Despite the limitations of the study, the abuse of prescription drugs and medications has rapidly risen, threatening to overtake illicit drugs as the most commonly abused substances. In the present challenging drug scenario, including prescription drugs and medications in general, anticholinergic drugs as substances of abuse should be monitored. Healthcare professionals should be vigilant and prevent possible medicines’ misuse and diversion.

Author Contributions

Conceptualization, S.C., A.M. (Alessio Mosca), G.M. (Giovanni Martinotti) and F.M.S.; methodology, A.M. (Andrea Miuli) and A.M. (Alessio Mosca); data curation, S.C., A.M. (Alessio Mosca), F.D.C., G.M. (Gianluca Mancusi), F.S. and M.C.S.; writing—original draft preparation, S.C., A.G. and J.M.C.; writing—review and editing, S.C., A.G. and J.M.C.; supervision, G.M. (Giovanni Martinotti), M.P., F.M.S. and M.D.G. All authors have read and agreed to the published version of the manuscript.

Funding

This research received no external funding.

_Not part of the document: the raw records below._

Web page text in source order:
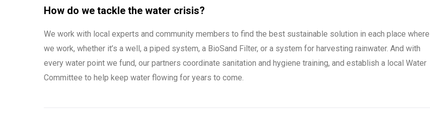
How do we tackle the water crisis?
We work with local experts and community members to find the best sustainable solution in each place where
we work, whether it’s a well, a piped system, a BioSand Filter, or a system for harvesting rainwater. And with
every water point we fund, our partners coordinate sanitation and hygiene training, and establish a local Water
Committee to help keep water flowing for years to come.

Institutional Review Board Statement

Not applicable.

Informed Consent Statement

Not applicable.

Data Availability Statement

Not applicable.

Conflicts of Interest

F.S. was a member of the UK Advisory Council on the Misuse of Drugs (ACMD; 2011–2019) and is currently a member of the EMA Advisory Board (Psychiatry). J.C. is a member of the ACMD’s Novel Psychoactive Substances and Technical Committees. G.M. has been a consultant and a speaker and has received research grants from Angelini, Doc Generici, Janssen-Cilag, Lundbeck, Otsuka, Pfizer, Servier, and Recordati. S.C., A.M. (Alessio Mosca), F.D.C., G.M., M.P., A.Mi. (Andrea Miuli), A.G., and F.S. (Francesco Semeraro) have nothing to declare. M.D.G. has been a consultant and a speaker and has received research grants from Angelini, Janssen-Cilag, Lundbeck, Otsuka, Pfizer, Servier, and Recordati.